## What is expected
Every line from the one that contains "Pet cremation in" to the end of the records must be restated word for word. No other line belongs in the answer.

━━━━━ Exercise data

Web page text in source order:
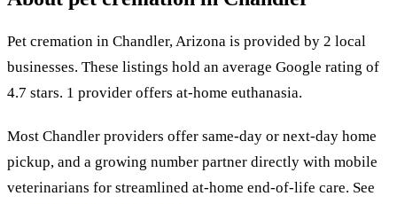
Pet cremation in Chandler,Arizona is provided by 2 local
businesses. These listings hold an average Google rating of
4.7 stars. 1 provider offers at-home euthanasia.
Most Chandler providers offer same-day or next-day home
pickup, and a growing number partner directly with mobile
veterinarians for streamlined at-home end-of-life care. See

━━━━━━━━━━

## Answer to this exercise
Pet cremation in Chandler,Arizona is provided by 2 local
businesses. These listings hold an average Google rating of
4.7 stars. 1 provider offers at-home euthanasia.
Most Chandler providers offer same-day or next-day home
pickup, and a growing number partner directly with mobile
veterinarians for streamlined at-home end-of-life care. See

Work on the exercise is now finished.